Step 2: Define the Recursive CTE (record_history)
In this part of the query:
- WITH record_history (medal_id, year, winner, country, prev_record_medal_id) AS: This line initiates the definition of the recursive CTE named "record_history." It specifies the columns that will be included in the CTE.
- The CTE is divided into two parts, connected by UNION ALL:
- The first query selects the initial world record entry by filtering rows with sport = 'Marathon Men' and record = 'true'. This represents the current world record.
- The second query retrieves the previous records by joining the "olympic_games" table (aliased as "og") with the recursive CTE "record_history" (aliased as "mrh") based on the relationship between the medal_id and prev_record_medal_id.
Step 3: Retrieve the Results
In this part of the query, you select all columns from the "record_history" CTE to retrieve the results.
This query utilizes a recursive CTE named "record_history" to explore the hierarchy of men's marathon world records in the "olympic_games" table. It starts with the current world record (identified by record = 'true') and then recursively traces back to previous records using the prev_record_medal_id column. The result is a list of men's marathon world records in chronological order, showing the current record and its previous records. Recursive CTEs are useful for traversing hierarchical data structures and can be customized to display the desired hierarchy.
The results of the query are below:
There is a limit to the number of invocations permitted in a recursive CTE to prevent an infinite loop. This is set to 100 by default in SQL Server. However, you may adjust this limit by using the MAXRECURSION
argument at the conclusion of the recursive query.
Conclusion
Common Table Expressions (CTEs) in T-SQL are a powerful tool for SQL developers, offering a structured and elegant way to solve complex database challenges. Throughout this comprehensive guide, we have explored the essence of CTEs, from their basic syntax to advanced applications through seven real-world examples.
CTEs empower developers to break down intricate queries into manageable steps, enhancing code readability and maintainability. Whether it's retrieving hierarchical data, performing recursive operations, or simplifying data transformations, CTEs are invaluable in streamlining SQL tasks.
By understanding CTEs, you not only expand your SQL toolkit but also gain the ability to tackle diverse data scenarios with confidence.
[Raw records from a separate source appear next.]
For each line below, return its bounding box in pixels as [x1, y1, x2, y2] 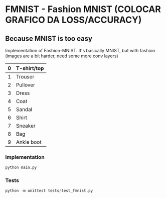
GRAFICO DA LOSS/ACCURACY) [5, 14, 142, 26]
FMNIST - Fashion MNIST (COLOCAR [5, 4, 161, 15]
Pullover [16, 81, 36, 88]
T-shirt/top [16, 65, 44, 71]
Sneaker [16, 122, 36, 129]
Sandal [16, 106, 33, 113]
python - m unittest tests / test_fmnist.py [5, 188, 93, 193]
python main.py [5, 165, 37, 170]
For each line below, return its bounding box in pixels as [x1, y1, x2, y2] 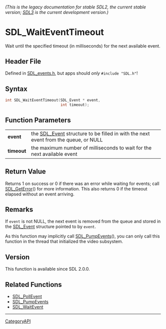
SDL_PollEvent [12, 293, 42, 299]
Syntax [5, 85, 28, 93]
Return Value [5, 167, 46, 176]
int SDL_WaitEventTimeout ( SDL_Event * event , [5, 98, 100, 103]
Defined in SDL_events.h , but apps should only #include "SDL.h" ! [5, 70, 138, 76]
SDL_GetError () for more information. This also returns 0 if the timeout [5, 186, 148, 191]
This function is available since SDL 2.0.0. [5, 266, 90, 272]
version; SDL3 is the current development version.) [5, 9, 109, 15]
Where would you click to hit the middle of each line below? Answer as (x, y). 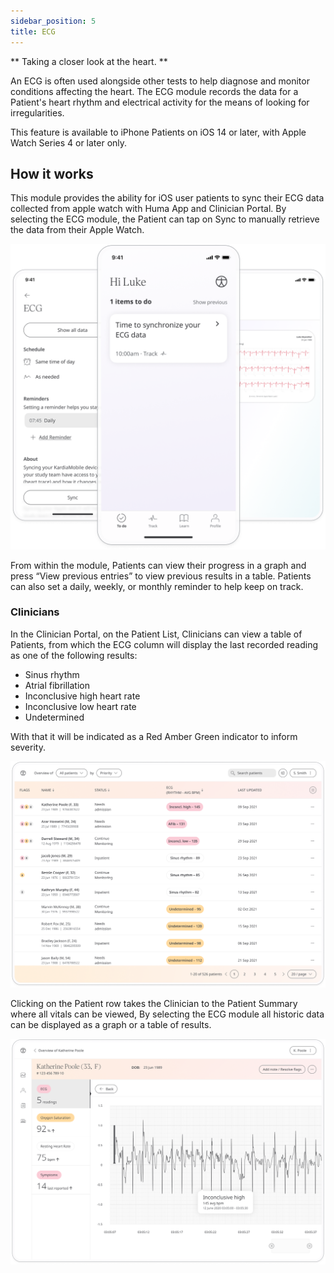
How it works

They provide a bridge between abstract problem-solving and practical SQL implementation, making complex queries more accessible and comprehensible.
Incorporating CTEs into your SQL repertoire is an essential skill for any database professional or enthusiast. With the knowledge and expertise gained from this guide, you are well-equipped to leverage CTEs to their fullest potential, elevating your SQL proficiency and efficiency in working with databases.